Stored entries
-- -- --

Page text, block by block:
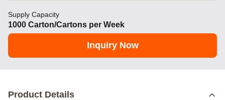
Supply Capacity
1000 Carton/Cartons per Week
Inquiry Now
Product Details
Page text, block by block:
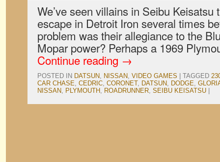
We’ve seen villains in Seibu
escape in Detroit Iron several times
problem was their allegiance to the
Mopar power? Perhaps a 1969
Continue reading →
POSTED IN DATSUN, NISSAN, VIDEO GAMES TAGGED
CAR CHASE, CEDRIC, CORONET, DATSUN, DODGE,
NISSAN, PLYMOUTH, ROADRUNNER, SEIBU KEISATSU
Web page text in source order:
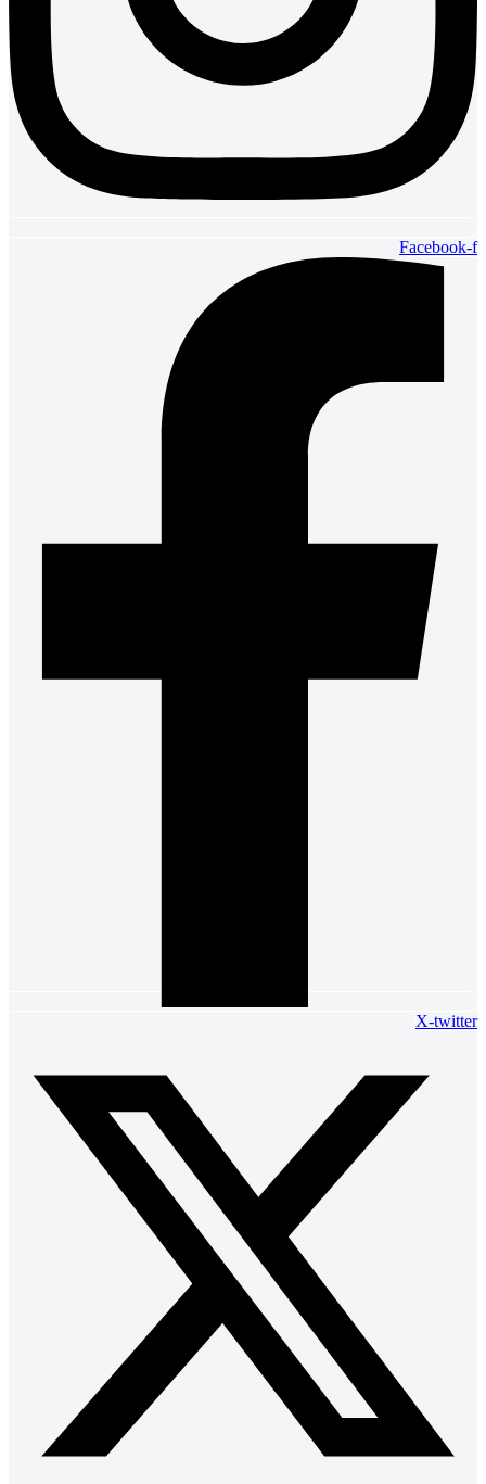
Facebook-f
X-twitter

-- -- --

_PROMPT_
Please retype every record shown above, exactly as written, but without pictures.

_RESPONSE_
Page text, block by block:
Supply Capacity
1000 Carton/Cartons per Week
Inquiry Now
Product Details
Page text, block by block:
We’ve seen villains in Seibu
escape in Detroit Iron several times
problem was their allegiance to the
Mopar power? Perhaps a 1969
Continue reading →
POSTED IN DATSUN, NISSAN, VIDEO GAMES TAGGED
CAR CHASE, CEDRIC, CORONET, DATSUN, DODGE,
NISSAN, PLYMOUTH, ROADRUNNER, SEIBU KEISATSU
Web page text in source order:
Facebook-f
X-twitter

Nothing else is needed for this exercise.